[Dataset records]
- - -

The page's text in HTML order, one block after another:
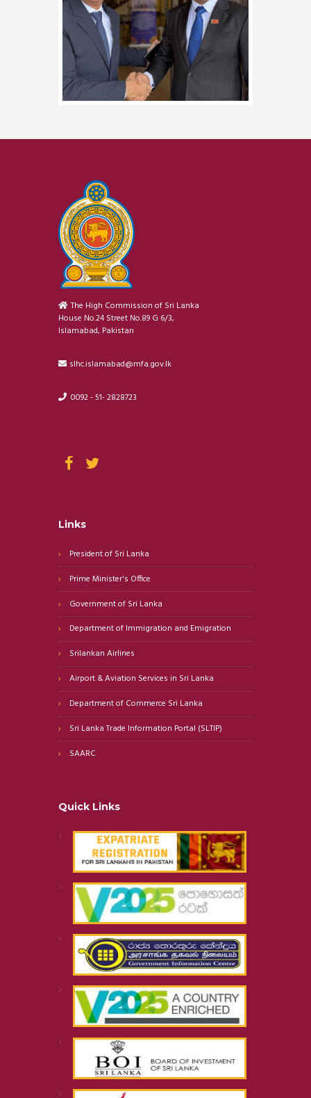
The High Commission of Sri Lanka
House No.24 Street No.89 G 6/3,
Islamabad, Pakistan
slhc.islamabad@mfa.gov.lk
0092 - 51- 2828723
Links
President of Sri Lanka
Prime Minister's Office
Government of Sri Lanka
Department of Immigration and Emigration
Srilankan Airlines
Airport & Aviation Services in Sri Lanka
Department of Commerce Sri Lanka
Sri Lanka Trade Information Portal (SLTIP)
SAARC
Quick Links
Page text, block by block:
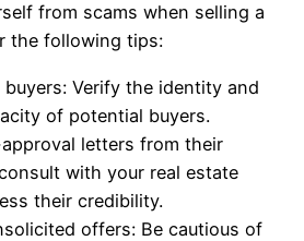
from scams when selling a
the following tips:
Verify the identity and
of potential buyers.
letters from their
with your real estate
their credibility.
offers: Be cautious of
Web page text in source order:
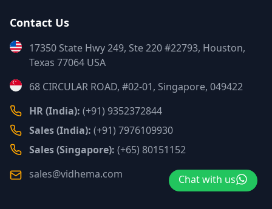
Contact Us
17350 State Hwy 249, Ste 220 #22793, Houston,
Texas 77064 USA
68 CIRCULAR ROAD, #02-01, Singapore, 049422
HR (India): (+91) 9352372844
Sales (India): (+91) 7976109930
Sales (Singapore): (+65) 80151152
sales@vidhema.com
Chat with us
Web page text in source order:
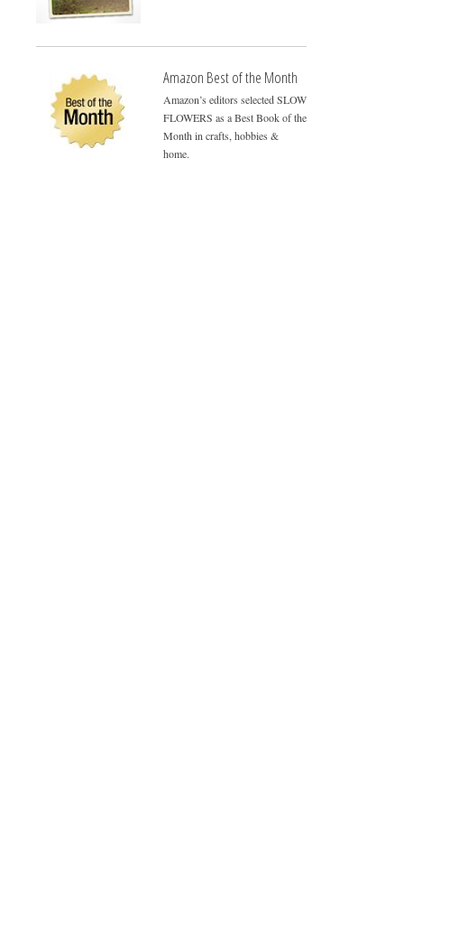
Amazon Best of the Month
Amazon’s editors selected SLOW
FLOWERS as a Best Book of the
Month in crafts, hobbies &
home.
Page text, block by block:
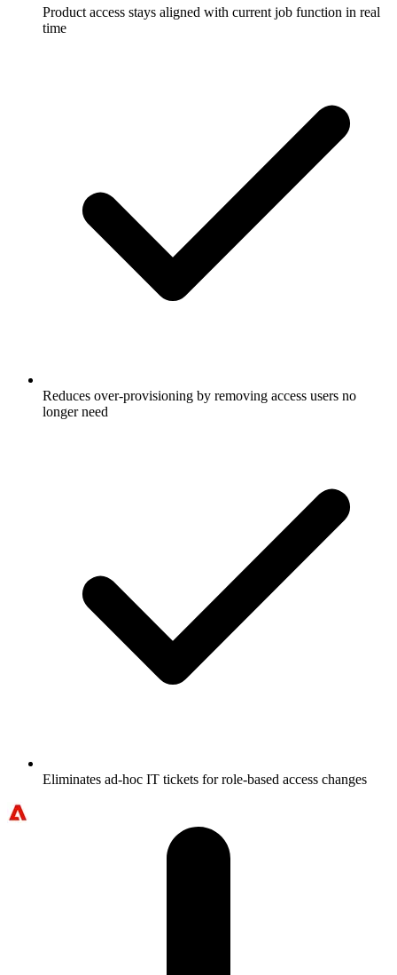
Product access stays aligned with current job function in real
time
Reduces over-provisioning by removing access users no
longer need
Eliminates ad-hoc IT tickets for role-based access changes

- - -

== What the task asks ==
The result consists of the line with "longer need" through the last line of the entries above, repeated exactly and with nothing else.

== Response for this exercise ==
longer need
Eliminates ad-hoc IT tickets for role-based access changes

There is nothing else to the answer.